## Data for this task
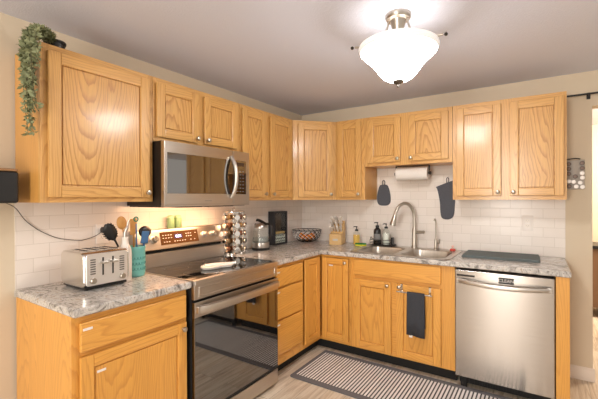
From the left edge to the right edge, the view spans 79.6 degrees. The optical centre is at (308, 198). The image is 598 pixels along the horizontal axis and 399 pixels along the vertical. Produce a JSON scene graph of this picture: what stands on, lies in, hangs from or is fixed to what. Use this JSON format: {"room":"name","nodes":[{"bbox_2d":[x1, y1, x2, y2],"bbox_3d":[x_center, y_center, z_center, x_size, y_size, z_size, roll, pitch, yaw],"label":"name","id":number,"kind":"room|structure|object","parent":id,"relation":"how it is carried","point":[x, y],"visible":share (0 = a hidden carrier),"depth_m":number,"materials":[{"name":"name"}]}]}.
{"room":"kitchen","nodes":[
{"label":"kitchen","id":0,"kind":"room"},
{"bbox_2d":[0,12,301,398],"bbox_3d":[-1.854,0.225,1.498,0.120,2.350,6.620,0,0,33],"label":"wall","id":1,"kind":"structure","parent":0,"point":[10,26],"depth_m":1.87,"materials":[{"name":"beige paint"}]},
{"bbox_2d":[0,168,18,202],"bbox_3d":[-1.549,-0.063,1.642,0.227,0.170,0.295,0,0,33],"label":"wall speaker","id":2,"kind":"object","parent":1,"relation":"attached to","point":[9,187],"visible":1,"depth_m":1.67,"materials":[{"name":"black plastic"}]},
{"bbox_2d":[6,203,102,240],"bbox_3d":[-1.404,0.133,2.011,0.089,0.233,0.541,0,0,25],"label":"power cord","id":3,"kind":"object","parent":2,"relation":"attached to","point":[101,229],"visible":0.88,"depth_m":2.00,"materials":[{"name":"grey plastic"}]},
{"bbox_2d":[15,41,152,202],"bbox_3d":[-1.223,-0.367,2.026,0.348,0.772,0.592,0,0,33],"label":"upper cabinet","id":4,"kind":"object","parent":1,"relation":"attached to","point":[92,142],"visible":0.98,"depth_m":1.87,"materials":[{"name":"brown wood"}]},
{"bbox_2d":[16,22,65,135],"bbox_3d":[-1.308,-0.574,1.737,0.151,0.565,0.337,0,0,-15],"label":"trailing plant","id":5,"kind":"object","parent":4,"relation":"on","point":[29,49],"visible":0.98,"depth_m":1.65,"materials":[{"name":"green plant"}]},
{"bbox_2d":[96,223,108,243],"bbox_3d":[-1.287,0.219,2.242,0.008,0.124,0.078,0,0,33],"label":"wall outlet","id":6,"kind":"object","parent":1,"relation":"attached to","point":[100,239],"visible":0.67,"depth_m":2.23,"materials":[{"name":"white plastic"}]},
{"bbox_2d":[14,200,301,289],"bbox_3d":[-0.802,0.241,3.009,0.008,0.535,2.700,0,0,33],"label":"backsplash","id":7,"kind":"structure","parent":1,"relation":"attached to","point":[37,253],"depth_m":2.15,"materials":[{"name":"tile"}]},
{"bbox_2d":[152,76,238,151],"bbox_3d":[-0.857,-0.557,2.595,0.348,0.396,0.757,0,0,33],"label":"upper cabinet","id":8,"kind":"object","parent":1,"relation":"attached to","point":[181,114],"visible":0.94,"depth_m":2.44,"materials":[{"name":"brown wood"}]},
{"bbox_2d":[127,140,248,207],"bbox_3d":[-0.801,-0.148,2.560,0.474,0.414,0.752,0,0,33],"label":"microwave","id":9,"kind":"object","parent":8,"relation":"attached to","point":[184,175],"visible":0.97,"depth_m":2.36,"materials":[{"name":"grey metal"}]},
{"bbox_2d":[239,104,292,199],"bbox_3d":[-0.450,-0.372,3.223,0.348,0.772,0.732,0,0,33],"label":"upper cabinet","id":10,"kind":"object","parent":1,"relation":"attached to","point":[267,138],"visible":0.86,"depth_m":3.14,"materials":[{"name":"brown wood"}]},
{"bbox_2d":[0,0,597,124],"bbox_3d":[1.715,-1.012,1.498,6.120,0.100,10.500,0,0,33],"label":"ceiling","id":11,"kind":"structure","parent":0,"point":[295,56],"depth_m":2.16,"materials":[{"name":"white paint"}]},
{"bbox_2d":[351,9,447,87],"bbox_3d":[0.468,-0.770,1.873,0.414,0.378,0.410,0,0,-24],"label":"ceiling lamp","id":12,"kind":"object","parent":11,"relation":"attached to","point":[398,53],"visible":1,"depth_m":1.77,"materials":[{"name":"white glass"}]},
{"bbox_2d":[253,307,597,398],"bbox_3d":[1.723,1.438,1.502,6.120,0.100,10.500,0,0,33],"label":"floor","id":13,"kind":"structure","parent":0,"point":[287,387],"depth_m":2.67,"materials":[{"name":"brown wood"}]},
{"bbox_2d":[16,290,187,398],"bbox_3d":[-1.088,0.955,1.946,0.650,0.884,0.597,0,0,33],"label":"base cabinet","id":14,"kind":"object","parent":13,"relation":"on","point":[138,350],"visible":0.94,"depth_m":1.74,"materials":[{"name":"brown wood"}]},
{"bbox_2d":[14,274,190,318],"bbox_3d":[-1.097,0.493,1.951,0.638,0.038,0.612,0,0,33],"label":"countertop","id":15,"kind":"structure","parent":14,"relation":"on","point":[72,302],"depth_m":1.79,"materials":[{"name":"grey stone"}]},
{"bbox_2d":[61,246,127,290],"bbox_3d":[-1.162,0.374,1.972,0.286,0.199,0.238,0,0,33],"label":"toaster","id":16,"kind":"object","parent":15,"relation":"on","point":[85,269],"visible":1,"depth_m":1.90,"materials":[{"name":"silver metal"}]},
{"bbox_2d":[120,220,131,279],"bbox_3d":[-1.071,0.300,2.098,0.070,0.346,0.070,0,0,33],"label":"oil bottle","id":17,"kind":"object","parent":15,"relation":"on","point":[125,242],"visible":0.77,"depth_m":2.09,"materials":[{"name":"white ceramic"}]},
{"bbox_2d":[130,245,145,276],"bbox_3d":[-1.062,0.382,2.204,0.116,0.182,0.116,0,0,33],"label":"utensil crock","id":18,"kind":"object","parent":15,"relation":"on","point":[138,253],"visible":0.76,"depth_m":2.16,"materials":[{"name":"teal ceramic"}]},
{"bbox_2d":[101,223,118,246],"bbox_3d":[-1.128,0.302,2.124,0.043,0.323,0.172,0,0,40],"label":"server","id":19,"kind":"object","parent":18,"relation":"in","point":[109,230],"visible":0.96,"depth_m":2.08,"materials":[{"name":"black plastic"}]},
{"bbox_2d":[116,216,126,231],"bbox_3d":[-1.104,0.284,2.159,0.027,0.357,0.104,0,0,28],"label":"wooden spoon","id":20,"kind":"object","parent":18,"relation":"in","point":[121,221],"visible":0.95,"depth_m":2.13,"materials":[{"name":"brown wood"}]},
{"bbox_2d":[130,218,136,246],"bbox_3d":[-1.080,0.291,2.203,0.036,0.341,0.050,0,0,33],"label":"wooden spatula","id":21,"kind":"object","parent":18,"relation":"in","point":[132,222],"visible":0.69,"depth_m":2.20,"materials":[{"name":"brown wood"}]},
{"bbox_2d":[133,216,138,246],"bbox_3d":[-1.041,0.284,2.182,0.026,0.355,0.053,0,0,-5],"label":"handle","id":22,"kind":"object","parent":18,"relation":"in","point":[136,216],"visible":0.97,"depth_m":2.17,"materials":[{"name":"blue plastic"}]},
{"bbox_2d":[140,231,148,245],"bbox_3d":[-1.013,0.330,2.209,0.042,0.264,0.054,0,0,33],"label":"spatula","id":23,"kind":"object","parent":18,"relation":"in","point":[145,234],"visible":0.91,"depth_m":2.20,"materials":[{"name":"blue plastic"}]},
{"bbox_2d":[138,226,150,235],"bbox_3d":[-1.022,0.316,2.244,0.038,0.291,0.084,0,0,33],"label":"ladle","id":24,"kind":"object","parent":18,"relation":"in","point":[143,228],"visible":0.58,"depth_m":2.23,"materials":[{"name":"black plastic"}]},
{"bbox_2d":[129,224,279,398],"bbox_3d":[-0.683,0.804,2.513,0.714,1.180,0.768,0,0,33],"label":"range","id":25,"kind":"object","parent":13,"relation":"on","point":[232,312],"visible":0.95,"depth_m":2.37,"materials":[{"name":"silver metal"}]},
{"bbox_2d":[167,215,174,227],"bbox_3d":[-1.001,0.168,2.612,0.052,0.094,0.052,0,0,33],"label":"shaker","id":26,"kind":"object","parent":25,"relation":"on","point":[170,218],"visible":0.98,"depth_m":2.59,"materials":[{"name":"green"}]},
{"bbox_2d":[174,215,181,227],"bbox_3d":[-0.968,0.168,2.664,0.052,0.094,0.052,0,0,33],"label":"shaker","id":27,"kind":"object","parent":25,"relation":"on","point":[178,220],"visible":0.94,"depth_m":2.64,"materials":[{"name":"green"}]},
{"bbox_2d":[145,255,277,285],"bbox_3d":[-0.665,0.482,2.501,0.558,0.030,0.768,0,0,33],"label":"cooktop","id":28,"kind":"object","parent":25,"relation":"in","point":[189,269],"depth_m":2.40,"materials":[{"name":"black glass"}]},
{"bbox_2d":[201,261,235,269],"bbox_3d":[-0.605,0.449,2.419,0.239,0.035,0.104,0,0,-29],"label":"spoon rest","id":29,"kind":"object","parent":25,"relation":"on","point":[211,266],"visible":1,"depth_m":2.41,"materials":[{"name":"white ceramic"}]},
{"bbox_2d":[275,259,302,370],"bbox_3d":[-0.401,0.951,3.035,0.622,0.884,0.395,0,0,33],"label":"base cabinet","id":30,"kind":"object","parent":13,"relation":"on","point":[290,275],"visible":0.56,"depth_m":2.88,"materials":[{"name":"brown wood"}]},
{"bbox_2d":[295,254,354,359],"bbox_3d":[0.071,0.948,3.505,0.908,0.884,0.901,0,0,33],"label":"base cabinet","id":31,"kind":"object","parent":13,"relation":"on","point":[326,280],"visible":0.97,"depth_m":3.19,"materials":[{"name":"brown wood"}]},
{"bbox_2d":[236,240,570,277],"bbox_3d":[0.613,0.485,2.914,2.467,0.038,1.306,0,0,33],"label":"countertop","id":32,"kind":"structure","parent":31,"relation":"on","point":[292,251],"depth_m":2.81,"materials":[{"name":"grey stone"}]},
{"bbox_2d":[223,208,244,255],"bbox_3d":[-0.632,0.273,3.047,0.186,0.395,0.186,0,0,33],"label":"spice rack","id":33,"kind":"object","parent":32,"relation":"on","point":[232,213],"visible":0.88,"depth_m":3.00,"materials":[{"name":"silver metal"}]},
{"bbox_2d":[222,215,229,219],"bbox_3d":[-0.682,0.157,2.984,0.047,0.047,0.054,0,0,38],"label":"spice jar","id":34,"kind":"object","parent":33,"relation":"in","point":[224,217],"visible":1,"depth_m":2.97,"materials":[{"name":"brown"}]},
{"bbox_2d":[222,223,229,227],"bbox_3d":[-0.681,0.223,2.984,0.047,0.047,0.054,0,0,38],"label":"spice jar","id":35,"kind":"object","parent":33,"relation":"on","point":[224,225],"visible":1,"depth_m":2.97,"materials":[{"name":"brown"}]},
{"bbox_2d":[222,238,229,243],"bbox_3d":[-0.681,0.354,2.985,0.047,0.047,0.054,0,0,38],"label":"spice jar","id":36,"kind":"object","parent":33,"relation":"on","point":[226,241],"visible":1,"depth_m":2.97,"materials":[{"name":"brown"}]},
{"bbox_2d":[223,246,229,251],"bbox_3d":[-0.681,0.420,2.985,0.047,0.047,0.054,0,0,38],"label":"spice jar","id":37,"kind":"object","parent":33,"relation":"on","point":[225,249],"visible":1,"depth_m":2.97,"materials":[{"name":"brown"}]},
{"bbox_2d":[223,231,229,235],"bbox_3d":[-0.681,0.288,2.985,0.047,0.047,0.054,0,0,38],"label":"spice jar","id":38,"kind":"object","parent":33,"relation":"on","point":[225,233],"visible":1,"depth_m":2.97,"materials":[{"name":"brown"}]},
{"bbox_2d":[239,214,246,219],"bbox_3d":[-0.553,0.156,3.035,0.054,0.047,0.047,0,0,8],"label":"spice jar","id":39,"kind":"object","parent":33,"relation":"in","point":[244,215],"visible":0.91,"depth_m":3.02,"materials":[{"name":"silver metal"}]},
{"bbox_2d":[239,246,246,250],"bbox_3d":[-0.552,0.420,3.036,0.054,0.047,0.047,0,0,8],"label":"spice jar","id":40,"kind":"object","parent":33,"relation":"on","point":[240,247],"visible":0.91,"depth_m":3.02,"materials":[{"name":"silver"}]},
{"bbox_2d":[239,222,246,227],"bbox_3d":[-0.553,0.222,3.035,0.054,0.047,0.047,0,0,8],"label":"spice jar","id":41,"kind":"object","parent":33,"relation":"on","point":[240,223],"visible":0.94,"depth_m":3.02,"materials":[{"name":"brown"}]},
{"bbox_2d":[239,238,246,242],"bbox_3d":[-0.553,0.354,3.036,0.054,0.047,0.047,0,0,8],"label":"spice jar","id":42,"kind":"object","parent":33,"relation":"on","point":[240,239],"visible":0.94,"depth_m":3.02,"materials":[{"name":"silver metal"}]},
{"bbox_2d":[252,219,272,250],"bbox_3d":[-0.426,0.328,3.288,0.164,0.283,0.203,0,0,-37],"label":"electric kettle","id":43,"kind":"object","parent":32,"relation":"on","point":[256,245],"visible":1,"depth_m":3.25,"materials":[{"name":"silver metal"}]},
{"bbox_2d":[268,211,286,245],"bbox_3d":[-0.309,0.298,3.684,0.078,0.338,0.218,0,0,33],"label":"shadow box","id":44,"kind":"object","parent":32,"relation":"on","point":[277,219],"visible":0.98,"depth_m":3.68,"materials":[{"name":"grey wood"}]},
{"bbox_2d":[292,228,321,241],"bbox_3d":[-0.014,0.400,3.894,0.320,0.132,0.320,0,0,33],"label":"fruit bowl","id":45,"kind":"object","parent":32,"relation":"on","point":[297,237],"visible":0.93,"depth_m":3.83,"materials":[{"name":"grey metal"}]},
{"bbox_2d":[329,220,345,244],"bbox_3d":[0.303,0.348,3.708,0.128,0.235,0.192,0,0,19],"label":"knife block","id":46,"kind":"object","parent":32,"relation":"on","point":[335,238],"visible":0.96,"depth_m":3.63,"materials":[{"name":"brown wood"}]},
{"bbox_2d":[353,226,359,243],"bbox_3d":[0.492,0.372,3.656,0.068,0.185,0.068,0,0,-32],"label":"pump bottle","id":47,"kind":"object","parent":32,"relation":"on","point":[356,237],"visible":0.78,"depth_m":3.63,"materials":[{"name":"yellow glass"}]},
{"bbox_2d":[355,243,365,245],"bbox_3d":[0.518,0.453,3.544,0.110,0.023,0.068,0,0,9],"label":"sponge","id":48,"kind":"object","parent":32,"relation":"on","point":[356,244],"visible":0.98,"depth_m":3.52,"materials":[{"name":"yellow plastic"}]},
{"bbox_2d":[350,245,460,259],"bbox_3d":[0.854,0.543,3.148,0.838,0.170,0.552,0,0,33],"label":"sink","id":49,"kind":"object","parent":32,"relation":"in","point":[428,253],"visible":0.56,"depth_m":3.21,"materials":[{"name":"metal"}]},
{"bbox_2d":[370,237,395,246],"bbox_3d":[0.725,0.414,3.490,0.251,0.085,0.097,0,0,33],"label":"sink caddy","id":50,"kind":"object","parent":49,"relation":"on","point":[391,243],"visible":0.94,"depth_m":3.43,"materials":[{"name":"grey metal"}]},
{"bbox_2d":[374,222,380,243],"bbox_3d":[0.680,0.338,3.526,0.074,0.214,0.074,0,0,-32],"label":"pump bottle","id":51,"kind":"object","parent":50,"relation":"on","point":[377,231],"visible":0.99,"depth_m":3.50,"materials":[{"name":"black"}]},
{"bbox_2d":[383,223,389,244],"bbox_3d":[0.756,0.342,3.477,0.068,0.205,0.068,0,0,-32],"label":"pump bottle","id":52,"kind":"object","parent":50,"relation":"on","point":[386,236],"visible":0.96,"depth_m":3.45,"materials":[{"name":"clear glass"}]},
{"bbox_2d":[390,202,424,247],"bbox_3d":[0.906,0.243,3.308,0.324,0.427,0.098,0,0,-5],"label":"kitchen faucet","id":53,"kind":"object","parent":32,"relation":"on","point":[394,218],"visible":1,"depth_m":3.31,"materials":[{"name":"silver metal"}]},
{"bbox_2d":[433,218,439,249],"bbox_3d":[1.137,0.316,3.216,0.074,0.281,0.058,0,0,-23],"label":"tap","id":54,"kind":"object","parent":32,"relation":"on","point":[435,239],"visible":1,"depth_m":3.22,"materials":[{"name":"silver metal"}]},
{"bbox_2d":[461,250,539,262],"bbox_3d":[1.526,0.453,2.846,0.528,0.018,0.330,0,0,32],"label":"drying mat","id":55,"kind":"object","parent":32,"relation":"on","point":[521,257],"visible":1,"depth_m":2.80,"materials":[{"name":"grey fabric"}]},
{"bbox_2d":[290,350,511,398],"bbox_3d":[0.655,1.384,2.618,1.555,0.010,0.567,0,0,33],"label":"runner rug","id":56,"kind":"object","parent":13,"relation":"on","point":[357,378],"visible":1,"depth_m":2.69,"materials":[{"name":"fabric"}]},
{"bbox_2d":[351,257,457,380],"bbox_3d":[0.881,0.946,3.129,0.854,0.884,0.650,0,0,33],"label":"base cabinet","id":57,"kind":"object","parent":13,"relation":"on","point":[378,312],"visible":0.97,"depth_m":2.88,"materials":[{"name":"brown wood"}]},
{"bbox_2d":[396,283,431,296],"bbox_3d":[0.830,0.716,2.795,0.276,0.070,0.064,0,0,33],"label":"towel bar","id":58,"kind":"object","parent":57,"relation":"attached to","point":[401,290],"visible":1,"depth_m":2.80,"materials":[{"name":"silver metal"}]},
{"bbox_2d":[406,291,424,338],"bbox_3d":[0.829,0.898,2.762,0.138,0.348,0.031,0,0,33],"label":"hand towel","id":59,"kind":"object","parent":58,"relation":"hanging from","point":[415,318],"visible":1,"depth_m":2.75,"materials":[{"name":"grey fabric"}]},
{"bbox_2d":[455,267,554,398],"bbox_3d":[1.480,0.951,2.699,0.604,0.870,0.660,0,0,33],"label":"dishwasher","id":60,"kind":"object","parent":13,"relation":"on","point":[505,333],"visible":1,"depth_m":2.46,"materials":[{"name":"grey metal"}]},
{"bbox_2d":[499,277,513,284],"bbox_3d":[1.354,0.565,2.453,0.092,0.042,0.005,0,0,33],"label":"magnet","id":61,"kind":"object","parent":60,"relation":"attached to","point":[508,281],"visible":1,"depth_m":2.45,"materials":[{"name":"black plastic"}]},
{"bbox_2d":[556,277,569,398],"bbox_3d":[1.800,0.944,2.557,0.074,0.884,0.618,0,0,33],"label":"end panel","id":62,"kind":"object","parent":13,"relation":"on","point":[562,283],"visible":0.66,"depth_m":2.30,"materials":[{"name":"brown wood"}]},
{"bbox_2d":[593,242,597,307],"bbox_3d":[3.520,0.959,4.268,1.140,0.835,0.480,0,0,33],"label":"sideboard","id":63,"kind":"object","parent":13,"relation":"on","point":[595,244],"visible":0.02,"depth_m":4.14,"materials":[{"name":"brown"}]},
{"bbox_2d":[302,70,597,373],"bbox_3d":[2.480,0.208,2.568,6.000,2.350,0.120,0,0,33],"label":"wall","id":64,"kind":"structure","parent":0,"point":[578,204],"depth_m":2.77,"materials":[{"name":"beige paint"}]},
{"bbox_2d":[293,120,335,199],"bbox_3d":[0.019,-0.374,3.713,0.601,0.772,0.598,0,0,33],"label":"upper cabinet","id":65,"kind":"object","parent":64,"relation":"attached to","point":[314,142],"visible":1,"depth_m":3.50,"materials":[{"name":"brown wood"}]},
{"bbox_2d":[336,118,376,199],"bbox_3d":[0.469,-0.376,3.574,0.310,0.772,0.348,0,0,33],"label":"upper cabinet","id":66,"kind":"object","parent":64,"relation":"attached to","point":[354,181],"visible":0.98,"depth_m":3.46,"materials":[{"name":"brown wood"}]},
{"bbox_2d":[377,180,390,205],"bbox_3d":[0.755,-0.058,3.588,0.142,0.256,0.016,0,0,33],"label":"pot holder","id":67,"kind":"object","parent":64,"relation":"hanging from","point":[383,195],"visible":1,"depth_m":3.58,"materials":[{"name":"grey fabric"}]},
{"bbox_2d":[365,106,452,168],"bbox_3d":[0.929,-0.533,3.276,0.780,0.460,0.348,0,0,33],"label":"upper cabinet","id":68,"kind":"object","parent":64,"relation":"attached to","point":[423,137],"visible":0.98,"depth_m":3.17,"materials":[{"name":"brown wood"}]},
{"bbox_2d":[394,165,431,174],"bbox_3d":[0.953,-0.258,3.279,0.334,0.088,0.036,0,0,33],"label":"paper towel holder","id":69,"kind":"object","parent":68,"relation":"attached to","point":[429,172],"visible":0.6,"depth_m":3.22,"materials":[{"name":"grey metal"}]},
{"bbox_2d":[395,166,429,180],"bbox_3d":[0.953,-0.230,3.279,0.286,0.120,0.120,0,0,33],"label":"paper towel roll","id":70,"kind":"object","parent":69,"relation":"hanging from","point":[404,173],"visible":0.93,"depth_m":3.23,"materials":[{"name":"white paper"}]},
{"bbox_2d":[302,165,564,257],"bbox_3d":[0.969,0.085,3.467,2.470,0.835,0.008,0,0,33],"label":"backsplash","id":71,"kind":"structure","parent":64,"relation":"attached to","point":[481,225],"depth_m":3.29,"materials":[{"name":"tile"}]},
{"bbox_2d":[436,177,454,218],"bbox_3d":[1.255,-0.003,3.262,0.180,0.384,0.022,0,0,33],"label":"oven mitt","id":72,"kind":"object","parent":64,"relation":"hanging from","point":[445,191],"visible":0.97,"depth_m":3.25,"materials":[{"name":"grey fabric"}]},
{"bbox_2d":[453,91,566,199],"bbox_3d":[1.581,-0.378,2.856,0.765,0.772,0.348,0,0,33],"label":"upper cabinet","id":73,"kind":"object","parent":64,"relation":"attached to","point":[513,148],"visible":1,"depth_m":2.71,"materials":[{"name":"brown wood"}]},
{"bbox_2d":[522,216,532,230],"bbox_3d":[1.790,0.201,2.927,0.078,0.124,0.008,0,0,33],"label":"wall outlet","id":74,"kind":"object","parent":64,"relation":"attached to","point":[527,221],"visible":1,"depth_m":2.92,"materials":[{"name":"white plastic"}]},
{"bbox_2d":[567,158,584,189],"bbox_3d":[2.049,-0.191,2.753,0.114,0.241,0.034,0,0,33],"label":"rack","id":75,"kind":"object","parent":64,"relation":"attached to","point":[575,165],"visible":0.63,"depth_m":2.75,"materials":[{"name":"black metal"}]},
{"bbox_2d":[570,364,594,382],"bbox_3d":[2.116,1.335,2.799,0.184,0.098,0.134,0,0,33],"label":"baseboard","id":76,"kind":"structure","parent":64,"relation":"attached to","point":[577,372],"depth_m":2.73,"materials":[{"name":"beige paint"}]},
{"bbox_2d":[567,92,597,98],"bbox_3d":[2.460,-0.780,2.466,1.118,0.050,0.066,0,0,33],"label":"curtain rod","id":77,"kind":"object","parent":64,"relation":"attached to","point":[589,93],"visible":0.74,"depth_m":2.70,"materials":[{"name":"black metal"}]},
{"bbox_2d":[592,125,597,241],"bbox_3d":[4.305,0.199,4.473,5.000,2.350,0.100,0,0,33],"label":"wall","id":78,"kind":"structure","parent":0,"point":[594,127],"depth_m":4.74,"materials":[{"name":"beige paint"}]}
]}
--
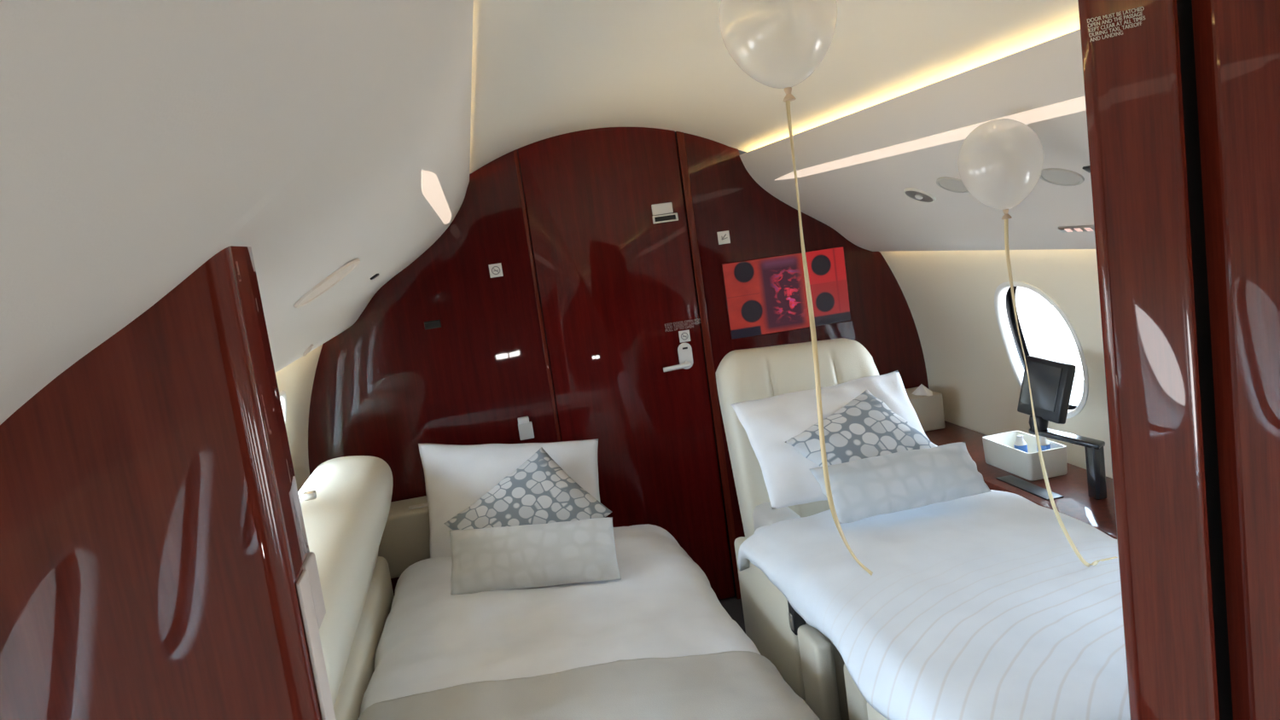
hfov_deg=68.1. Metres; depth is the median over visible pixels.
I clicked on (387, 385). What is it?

## Work request
After locating the line with "hfov_deg=68.1. Metres; depth" in the material above, return it and each line after it exactly, ending at the line with "I clicked on (387, 385). What is it?".

## Task solution
hfov_deg=68.1. Metres; depth is the median over visible pixels.
I clicked on (387, 385). What is it?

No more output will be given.